Would you return every line of the listing below that has "grey" in it?

▶ **Records to process**:

<<<<

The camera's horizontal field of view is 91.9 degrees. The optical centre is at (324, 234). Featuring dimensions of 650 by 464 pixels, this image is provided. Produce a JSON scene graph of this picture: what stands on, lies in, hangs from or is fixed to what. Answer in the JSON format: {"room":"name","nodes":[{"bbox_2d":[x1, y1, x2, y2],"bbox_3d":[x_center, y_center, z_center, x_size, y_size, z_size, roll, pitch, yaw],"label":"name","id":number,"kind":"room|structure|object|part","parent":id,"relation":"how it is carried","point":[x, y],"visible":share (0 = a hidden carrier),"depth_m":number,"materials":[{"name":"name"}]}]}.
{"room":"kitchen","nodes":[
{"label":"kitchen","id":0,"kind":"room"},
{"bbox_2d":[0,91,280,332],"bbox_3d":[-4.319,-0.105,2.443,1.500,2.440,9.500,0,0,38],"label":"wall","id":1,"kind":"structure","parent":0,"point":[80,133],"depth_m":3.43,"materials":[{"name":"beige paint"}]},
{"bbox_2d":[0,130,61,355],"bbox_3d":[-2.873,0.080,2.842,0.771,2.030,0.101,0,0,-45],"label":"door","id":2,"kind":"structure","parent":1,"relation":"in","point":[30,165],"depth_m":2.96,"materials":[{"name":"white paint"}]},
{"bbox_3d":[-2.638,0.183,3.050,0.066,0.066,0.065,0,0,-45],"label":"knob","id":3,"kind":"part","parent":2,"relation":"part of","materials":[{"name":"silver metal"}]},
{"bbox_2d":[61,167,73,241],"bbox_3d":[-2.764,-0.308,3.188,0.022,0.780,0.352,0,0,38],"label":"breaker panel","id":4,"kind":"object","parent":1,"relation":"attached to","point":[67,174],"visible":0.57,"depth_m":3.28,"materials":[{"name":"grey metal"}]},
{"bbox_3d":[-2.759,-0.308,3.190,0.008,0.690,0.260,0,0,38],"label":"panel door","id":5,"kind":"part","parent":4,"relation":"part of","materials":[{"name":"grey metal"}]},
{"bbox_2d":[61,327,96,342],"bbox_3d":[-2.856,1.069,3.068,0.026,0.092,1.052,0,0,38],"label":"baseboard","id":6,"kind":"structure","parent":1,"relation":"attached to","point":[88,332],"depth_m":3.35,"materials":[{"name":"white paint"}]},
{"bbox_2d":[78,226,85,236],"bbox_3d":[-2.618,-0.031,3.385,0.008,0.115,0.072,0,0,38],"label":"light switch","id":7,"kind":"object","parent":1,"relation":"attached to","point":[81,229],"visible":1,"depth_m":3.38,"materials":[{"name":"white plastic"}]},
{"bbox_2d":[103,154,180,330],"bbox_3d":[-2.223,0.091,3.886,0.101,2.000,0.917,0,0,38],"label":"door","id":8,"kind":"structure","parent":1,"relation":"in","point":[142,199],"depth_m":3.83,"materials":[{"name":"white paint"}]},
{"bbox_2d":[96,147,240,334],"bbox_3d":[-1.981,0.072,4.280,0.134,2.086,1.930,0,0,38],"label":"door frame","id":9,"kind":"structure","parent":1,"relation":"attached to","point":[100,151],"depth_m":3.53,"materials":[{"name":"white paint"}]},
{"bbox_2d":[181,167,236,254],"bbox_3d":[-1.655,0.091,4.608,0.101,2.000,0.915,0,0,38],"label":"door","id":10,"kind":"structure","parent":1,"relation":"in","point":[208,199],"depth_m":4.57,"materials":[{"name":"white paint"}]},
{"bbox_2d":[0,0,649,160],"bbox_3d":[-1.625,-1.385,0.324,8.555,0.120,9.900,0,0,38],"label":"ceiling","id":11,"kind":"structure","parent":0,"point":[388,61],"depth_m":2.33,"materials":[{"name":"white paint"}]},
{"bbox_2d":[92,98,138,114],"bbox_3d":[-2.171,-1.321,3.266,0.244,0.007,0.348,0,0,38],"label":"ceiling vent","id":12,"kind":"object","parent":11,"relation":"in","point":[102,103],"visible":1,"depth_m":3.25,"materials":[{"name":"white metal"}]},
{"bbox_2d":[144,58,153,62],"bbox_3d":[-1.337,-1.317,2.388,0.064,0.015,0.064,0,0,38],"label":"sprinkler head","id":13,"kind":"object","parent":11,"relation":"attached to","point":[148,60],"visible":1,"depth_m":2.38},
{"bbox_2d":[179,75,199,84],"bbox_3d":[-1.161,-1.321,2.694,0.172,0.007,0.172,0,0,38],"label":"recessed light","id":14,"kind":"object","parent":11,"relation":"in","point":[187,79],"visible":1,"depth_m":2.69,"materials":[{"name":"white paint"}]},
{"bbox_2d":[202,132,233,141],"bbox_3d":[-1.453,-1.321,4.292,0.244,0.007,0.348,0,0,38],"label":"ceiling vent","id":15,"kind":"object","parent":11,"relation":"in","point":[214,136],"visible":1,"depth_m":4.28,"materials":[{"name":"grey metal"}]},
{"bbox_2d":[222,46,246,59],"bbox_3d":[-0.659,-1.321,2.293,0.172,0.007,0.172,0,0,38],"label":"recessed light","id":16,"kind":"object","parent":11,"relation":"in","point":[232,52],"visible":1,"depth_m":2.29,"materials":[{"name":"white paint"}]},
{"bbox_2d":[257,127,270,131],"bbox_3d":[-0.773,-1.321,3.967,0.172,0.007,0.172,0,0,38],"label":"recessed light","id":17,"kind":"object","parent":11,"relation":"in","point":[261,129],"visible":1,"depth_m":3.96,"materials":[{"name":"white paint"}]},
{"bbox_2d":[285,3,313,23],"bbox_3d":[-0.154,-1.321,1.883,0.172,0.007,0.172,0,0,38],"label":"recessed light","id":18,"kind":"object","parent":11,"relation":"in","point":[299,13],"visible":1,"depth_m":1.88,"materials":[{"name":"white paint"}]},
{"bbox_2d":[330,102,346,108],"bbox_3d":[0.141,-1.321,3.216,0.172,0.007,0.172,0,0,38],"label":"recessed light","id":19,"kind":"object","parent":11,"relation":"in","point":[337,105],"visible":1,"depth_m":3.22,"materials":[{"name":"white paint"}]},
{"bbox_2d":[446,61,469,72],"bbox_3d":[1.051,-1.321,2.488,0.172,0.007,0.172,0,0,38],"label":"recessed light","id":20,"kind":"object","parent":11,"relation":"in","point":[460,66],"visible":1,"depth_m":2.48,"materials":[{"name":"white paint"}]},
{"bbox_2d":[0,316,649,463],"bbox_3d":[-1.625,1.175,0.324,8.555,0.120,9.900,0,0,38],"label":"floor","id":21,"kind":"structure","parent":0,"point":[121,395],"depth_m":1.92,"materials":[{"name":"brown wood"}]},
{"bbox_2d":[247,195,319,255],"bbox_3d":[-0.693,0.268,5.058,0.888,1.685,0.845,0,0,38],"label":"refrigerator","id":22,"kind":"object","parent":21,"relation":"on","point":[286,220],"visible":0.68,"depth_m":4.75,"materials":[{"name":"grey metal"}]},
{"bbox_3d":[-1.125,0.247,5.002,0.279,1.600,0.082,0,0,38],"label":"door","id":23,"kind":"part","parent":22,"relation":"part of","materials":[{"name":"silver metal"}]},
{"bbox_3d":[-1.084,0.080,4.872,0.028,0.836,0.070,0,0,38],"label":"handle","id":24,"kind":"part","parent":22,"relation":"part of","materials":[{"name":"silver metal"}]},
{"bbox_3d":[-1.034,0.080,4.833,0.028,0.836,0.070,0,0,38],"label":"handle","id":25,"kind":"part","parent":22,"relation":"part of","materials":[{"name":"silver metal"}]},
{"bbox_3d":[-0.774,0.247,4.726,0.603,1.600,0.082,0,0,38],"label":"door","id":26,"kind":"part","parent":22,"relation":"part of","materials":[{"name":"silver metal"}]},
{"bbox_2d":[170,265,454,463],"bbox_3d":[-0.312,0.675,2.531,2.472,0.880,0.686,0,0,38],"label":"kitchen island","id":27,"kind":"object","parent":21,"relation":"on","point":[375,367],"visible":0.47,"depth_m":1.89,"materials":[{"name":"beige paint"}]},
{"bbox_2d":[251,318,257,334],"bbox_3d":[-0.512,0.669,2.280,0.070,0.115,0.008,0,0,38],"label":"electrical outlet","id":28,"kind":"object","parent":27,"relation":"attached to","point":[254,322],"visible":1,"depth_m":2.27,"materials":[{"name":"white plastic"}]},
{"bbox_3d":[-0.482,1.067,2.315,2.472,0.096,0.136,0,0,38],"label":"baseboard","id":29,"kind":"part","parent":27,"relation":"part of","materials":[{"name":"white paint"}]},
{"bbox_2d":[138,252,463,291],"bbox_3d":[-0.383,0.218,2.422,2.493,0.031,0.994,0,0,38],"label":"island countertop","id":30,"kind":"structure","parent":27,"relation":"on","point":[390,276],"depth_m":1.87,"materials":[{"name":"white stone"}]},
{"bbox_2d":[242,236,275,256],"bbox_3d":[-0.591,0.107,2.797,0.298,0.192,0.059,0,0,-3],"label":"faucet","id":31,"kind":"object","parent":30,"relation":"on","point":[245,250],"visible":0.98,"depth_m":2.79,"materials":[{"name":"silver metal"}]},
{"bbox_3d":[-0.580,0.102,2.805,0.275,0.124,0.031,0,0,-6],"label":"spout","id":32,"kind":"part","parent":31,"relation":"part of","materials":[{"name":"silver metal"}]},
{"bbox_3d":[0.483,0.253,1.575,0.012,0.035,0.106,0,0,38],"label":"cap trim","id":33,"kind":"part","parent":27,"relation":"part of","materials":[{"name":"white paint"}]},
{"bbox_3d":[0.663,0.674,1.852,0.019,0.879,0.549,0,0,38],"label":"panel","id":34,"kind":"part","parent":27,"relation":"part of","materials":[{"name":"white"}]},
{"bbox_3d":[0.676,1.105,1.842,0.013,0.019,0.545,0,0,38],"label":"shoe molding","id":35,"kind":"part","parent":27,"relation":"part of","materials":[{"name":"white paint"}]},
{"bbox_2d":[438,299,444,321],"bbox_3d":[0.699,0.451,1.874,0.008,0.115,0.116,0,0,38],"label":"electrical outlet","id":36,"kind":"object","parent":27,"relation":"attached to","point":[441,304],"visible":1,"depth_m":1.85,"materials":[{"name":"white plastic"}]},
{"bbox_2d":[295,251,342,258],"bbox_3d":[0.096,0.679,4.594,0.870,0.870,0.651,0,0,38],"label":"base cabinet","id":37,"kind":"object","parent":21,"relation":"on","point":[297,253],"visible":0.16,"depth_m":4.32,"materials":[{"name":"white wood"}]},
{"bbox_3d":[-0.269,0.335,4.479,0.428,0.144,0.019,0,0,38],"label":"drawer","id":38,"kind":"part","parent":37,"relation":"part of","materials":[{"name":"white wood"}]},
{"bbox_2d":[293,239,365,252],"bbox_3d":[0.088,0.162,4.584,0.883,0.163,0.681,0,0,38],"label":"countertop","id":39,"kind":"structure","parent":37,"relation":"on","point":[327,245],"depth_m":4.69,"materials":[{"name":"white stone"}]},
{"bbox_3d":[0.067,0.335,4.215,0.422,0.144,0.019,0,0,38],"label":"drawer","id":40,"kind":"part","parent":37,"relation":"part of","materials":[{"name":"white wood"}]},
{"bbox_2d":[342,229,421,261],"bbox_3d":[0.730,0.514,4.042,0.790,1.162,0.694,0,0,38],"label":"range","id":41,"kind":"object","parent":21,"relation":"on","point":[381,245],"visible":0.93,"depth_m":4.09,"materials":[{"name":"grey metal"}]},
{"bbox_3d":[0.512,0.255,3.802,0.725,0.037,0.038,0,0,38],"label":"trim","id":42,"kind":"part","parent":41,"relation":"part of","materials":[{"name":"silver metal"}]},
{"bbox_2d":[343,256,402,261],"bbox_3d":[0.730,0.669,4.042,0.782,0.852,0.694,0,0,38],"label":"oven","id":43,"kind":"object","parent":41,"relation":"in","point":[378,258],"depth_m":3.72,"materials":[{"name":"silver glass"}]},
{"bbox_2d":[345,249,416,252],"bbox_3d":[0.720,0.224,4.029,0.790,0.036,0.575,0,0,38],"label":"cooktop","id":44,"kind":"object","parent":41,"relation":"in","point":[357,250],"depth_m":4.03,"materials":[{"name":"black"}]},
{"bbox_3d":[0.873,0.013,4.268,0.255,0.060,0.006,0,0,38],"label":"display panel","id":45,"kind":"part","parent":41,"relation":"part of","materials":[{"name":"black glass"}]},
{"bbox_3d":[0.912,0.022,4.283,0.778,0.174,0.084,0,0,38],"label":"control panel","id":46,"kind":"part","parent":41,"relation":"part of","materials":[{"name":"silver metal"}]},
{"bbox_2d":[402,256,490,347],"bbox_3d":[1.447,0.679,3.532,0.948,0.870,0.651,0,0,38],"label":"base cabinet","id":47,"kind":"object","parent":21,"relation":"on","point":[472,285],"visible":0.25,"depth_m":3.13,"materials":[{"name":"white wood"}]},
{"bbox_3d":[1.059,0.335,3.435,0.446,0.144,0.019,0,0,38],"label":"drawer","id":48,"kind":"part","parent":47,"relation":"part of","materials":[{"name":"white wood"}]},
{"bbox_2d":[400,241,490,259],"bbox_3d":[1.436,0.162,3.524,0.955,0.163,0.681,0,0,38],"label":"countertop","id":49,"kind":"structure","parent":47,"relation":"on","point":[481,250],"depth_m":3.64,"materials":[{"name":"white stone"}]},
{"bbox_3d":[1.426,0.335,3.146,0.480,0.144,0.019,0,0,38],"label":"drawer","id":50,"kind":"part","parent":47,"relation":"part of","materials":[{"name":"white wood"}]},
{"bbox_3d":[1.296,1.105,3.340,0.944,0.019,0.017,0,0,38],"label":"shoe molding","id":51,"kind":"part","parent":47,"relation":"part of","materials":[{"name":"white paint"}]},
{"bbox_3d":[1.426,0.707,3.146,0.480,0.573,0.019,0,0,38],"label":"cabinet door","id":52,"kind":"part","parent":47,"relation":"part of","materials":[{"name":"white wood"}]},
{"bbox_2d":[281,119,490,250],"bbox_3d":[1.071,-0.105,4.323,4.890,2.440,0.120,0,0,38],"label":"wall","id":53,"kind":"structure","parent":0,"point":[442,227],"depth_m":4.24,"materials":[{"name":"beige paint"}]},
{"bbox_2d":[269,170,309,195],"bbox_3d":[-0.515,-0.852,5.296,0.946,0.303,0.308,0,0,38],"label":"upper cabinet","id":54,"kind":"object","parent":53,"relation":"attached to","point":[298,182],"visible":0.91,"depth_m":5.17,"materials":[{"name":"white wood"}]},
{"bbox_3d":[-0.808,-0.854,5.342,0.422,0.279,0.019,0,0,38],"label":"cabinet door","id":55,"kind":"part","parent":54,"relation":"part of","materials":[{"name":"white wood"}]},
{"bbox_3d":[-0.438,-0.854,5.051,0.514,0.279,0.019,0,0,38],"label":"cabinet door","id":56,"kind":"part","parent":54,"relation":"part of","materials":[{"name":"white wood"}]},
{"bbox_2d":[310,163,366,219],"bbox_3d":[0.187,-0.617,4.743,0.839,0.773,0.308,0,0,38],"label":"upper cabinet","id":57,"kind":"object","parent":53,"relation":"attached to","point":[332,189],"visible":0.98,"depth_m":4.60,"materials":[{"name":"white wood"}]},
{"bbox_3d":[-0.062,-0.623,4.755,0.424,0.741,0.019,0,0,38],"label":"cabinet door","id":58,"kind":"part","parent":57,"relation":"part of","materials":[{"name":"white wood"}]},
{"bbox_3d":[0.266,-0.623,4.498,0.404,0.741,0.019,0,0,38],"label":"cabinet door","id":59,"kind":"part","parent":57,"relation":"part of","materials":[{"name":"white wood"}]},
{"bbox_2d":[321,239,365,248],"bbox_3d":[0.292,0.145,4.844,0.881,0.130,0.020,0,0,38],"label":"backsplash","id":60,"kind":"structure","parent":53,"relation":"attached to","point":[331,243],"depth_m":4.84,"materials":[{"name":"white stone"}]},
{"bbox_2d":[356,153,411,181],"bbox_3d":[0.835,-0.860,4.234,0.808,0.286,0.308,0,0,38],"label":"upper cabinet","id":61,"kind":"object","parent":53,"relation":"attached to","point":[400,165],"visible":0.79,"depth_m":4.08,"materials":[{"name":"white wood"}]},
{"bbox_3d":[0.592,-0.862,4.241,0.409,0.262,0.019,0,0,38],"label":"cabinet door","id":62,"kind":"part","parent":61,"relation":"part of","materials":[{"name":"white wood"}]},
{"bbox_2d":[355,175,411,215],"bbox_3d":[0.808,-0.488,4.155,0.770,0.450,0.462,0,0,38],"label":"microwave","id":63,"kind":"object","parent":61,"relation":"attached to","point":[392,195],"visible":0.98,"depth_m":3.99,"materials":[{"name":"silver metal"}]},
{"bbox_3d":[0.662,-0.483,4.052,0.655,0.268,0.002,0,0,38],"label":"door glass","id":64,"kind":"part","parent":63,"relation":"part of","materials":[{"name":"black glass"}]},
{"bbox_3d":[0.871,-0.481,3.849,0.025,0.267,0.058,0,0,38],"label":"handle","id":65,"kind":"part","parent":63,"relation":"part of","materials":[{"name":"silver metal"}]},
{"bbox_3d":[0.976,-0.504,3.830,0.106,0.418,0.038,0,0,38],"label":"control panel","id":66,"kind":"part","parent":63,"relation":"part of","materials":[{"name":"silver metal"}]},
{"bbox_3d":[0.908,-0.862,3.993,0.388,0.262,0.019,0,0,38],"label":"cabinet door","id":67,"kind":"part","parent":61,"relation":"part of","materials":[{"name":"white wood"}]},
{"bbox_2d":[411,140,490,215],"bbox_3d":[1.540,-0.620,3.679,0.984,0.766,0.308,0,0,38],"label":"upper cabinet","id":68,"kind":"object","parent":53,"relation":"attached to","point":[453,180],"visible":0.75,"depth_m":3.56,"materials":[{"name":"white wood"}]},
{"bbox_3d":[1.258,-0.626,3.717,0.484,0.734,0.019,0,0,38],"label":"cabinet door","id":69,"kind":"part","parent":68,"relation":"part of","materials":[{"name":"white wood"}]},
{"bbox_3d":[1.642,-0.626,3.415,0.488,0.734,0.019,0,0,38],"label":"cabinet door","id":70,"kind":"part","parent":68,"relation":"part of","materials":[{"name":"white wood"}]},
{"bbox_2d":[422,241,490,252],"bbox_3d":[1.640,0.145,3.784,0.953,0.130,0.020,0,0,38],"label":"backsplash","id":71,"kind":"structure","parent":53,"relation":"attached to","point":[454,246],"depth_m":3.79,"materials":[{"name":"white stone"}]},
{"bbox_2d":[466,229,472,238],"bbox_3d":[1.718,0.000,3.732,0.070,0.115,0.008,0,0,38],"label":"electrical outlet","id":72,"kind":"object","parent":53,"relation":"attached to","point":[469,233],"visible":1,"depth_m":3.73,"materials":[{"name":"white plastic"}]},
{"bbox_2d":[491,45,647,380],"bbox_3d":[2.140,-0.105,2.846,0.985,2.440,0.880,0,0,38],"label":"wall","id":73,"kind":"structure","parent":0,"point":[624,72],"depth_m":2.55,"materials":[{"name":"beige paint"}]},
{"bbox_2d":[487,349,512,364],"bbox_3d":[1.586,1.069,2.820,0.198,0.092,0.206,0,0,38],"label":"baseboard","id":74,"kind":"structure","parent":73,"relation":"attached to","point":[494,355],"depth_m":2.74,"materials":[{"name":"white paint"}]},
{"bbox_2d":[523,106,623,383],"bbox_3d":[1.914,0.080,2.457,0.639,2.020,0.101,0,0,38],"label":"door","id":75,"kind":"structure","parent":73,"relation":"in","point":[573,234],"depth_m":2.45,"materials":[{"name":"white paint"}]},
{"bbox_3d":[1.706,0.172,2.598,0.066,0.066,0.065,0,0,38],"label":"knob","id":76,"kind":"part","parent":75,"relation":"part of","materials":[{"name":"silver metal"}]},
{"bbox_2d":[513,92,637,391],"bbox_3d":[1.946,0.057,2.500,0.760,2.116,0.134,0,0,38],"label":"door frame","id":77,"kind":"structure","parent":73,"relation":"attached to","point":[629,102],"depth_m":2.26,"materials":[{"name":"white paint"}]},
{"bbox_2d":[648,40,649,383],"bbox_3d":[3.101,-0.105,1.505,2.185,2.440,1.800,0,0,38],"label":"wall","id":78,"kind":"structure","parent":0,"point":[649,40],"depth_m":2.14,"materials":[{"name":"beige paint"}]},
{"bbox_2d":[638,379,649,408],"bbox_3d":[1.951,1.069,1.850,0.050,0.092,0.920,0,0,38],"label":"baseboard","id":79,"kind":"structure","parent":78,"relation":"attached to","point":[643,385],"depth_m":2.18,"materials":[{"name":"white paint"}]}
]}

>>>>

▶ **Finished exercise**:
{"bbox_2d":[61,167,73,241],"bbox_3d":[-2.764,-0.308,3.188,0.022,0.780,0.352,0,0,38],"label":"breaker panel","id":4,"kind":"object","parent":1,"relation":"attached to","point":[67,174],"visible":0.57,"depth_m":3.28,"materials":[{"name":"grey metal"}]},
{"bbox_3d":[-2.759,-0.308,3.190,0.008,0.690,0.260,0,0,38],"label":"panel door","id":5,"kind":"part","parent":4,"relation":"part of","materials":[{"name":"grey metal"}]},
{"bbox_2d":[202,132,233,141],"bbox_3d":[-1.453,-1.321,4.292,0.244,0.007,0.348,0,0,38],"label":"ceiling vent","id":15,"kind":"object","parent":11,"relation":"in","point":[214,136],"visible":1,"depth_m":4.28,"materials":[{"name":"grey metal"}]},
{"bbox_2d":[247,195,319,255],"bbox_3d":[-0.693,0.268,5.058,0.888,1.685,0.845,0,0,38],"label":"refrigerator","id":22,"kind":"object","parent":21,"relation":"on","point":[286,220],"visible":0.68,"depth_m":4.75,"materials":[{"name":"grey metal"}]},
{"bbox_2d":[342,229,421,261],"bbox_3d":[0.730,0.514,4.042,0.790,1.162,0.694,0,0,38],"label":"range","id":41,"kind":"object","parent":21,"relation":"on","point":[381,245],"visible":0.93,"depth_m":4.09,"materials":[{"name":"grey metal"}]},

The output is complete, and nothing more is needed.